RECORDS SUPPLIED:

§ §

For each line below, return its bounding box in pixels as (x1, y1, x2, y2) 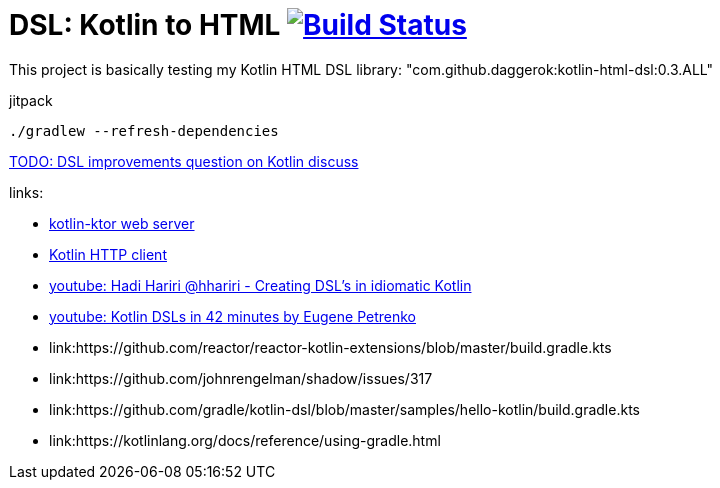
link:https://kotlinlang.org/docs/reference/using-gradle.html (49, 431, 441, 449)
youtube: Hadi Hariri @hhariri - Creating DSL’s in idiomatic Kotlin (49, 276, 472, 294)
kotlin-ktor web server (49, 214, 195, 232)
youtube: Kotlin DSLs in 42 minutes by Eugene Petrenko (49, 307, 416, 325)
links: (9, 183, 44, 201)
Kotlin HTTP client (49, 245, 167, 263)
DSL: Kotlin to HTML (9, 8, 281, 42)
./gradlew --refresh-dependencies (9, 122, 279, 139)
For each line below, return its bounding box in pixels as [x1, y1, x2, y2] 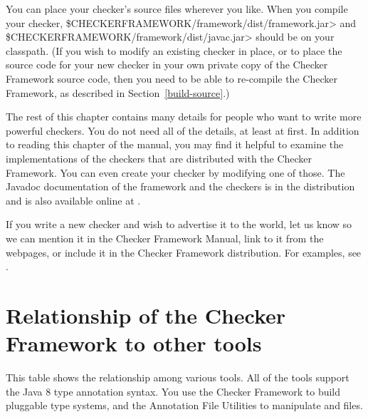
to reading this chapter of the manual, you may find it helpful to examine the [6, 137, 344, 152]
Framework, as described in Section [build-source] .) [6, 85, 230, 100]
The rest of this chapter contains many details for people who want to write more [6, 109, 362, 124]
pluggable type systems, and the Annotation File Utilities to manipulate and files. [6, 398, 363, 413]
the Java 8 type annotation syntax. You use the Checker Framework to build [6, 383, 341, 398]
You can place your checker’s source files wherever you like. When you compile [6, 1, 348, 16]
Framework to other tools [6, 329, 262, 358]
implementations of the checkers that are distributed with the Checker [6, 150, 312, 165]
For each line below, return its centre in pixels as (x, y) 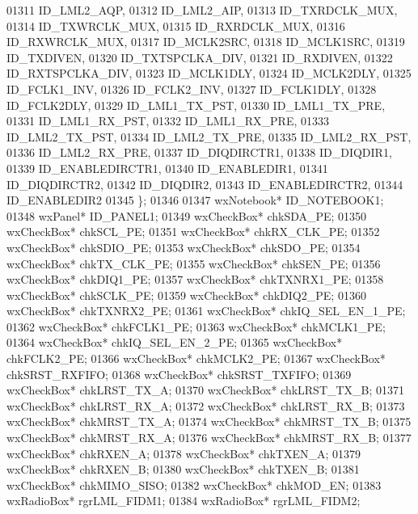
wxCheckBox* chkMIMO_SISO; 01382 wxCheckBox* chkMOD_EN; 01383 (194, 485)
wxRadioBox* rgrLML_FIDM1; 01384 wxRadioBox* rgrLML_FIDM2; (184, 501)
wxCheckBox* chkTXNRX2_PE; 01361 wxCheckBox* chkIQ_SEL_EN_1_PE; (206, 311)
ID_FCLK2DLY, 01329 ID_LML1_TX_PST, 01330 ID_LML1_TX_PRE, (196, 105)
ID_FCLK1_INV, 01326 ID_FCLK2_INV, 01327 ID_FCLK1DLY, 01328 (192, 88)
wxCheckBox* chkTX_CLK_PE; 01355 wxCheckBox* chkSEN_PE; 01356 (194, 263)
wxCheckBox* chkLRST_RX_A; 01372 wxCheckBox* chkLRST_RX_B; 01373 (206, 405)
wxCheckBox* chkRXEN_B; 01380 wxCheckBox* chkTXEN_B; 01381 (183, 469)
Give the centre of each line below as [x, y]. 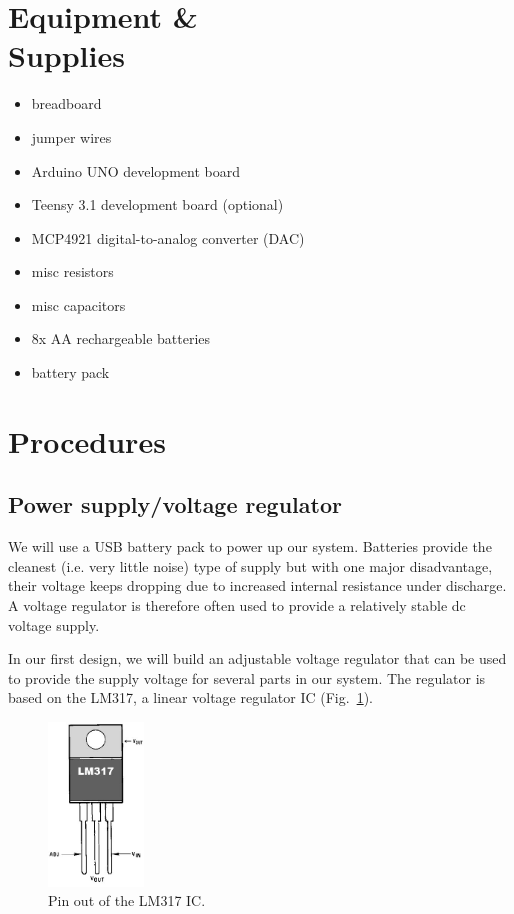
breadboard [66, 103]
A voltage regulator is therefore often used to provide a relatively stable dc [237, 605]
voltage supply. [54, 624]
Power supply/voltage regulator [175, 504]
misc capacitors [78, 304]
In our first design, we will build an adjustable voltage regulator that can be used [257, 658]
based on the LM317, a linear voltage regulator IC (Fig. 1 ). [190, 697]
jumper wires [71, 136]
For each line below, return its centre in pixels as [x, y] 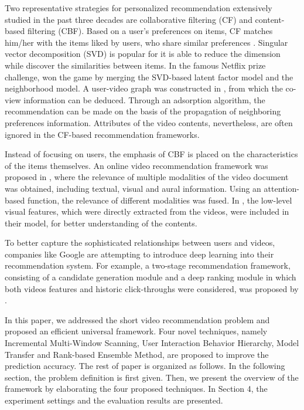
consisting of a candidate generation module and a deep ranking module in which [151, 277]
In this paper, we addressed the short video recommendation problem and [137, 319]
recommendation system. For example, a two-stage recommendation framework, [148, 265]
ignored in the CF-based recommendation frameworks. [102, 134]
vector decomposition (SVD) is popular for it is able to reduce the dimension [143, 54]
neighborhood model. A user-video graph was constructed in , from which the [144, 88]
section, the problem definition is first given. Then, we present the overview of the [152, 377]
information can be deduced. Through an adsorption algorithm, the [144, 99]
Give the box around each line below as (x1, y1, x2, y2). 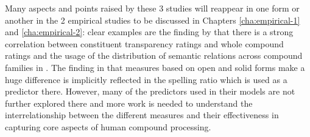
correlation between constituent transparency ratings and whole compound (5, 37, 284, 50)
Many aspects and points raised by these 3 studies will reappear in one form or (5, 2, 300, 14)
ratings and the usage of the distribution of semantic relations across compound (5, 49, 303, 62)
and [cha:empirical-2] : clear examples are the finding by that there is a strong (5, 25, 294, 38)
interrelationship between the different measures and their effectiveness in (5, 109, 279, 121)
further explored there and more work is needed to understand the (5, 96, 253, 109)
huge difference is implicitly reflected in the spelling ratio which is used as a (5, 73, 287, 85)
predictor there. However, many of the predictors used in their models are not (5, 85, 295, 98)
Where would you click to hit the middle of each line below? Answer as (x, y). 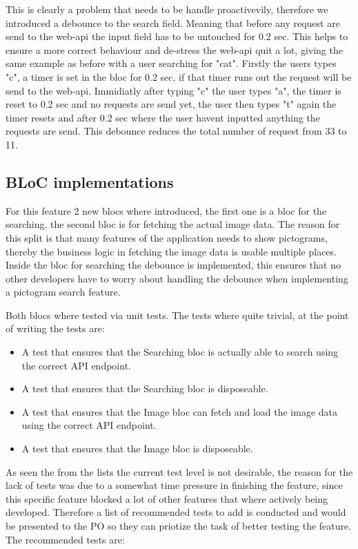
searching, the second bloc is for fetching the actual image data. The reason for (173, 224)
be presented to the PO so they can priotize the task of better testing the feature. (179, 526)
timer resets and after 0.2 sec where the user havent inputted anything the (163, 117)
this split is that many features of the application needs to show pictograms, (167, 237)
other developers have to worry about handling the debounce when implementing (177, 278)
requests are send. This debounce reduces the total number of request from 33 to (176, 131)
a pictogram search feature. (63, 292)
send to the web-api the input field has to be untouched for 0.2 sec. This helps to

§ §

Please say how many lines of the listing hold the string "youtube", answering with the number alone.

2